The bond market's big worry is that strong labor markets and demand will fuel inflation. Right now, it has an eye on commodity prices. The Knight-Ridder-CRB futures index is at a 71/2-year high. The rise has not been broad, though. It can be traced mainly to a 50% surge in grain prices in the past year, a result of a bad harvest and strong foreign demand. Energy prices are also up, given the $3-per-barrel jump in oil since January. However, industrials prices are down from a year ago.

Higher raw-materials costs for food and energy may work their way into the producer and consumer price indexes in coming months. But those effects won't last. Core inflation, a measure of inflation's underlying trend because it excludes the ups and downs that food and energy can cause, will continue to behave itself.
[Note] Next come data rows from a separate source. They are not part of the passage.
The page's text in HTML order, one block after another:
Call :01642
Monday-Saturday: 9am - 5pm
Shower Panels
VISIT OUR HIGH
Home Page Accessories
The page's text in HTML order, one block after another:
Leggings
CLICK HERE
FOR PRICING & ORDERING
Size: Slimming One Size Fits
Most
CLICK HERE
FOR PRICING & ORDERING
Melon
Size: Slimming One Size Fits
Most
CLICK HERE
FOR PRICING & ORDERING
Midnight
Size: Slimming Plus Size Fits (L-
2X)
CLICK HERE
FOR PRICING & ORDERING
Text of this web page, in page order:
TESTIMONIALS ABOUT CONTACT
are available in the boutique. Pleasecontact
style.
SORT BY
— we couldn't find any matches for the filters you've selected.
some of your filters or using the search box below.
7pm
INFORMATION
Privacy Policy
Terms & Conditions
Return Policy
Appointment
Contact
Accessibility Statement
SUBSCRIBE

Meanwhile, wage growth, while up a bit in the service sector over the past year, is going nowhere in manufacturing. Overall, the annual rise in hourly wages was 3% in the first quarter, up from 2.7% a year ago but down from 3.2% two quarters ago. Combined with the slowing trend in job growth, that pace hardly suggests that consumers are ready to splurge.
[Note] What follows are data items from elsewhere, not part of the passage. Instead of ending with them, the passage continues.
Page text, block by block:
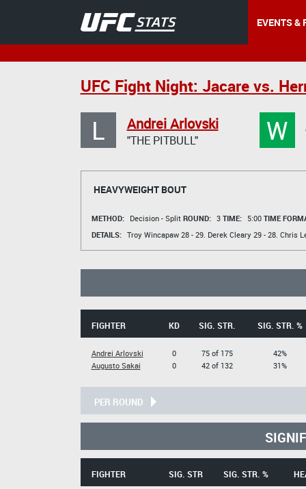
EVENTS &
UFC Fight Night: Jacare vs.
L Andrei Arlovski
"THE PITBULL" W
HEAVYWEIGHT BOUT
METHOD: Decision - Split ROUND: 3 TIME: 5:00 TIME
DETAILS: Troy Wincapaw28 - 29. Derek Cleary29 - 28. Chris
FIGHTER KD SIG. STR. SIG. STR. %
Andrei Arlovski
Augusto Sakai
0
0
75 of 175
42 of 132
42%
31%
PER ROUND
FIGHTER SIG. STR SIG. STR. %
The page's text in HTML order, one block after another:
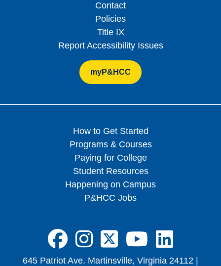
Contact
Policies
Title IX
Report Accessibility Issues
myP&HCC
How to Get Started
Programs & Courses
Paying for College
Student Resources
Happening on Campus
P&HCC Jobs
FA-BRANDS FA-
FA-BRANDS
FA- FA-FA-
645 Patriot Ave. Martinsville, Virginia 24112 |
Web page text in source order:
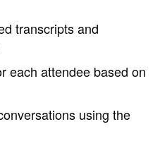
transcripts and
each attendee based on
using the
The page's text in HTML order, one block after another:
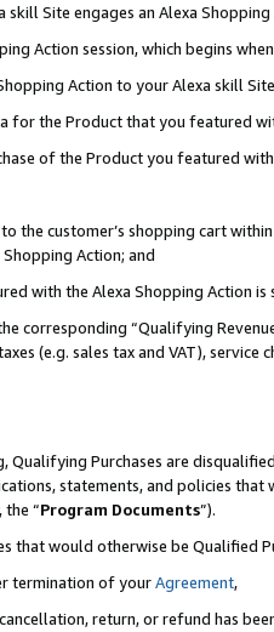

INCOME GROWTH remains steady enough to justify consumers' willingness to take on more debt. However, something else the bond market hasn't noticed is that the pileup of old IOUs is taking a bigger bite out of household budgets, leaving less cash for new spending.

Consumer installment credit jumped by $12 billion in February, or at an annual rate of 13.9%. Revolving debt, which includes credit cards, rose an additional $6.4 billion. Auto financing was up by $3 billion.

Outstanding debt hit a record 19.1% of disposable income in February, so it is no great shock that credit constraints are rising. Credit-card delinquency rates edged up to 3.3% in the fourth quarter, from 2.4% a year earlier. And the rate will go higher in 1996, says the American Bankers Assn.

In the fourth quarter, payments on mortgages and installment debt grabbed 16.7% of aftertax income. Repaying installment debt alone took 10.9%, the highest rate in 20 years (chart). Debt service is probably why the recent pickup in income has not touched off a spending spree. Since August, real disposable income has increased at a 4.3% annual rate, while real consumer spending is up just 2.3%.

Is the debt spurt dangerous to the economy? Not yet. In general, debt levels become a problem only when employment and income growth get into trouble.

Moreover, although the ratio of installment-debt payments to income has risen, the mortgage ratio is down, thanks to past low rates and the 1993 wave of refinancings. Also, the delinquency rate is still below the levels hit before the past two recessions, while the rate on overdue mortgage payments is less than that of the 1980s and early 1990s.

The bottom line: Bond yields are now more than four percentage points above the current inflation rate, far greater than the historical average. That spread implies that the bond market believes inflation is about to accelerate, a scenario the data just don't support. As a result, when the market's growth scare finally eases in coming months, bond yields are likely to fall--preferably before they do any more damage.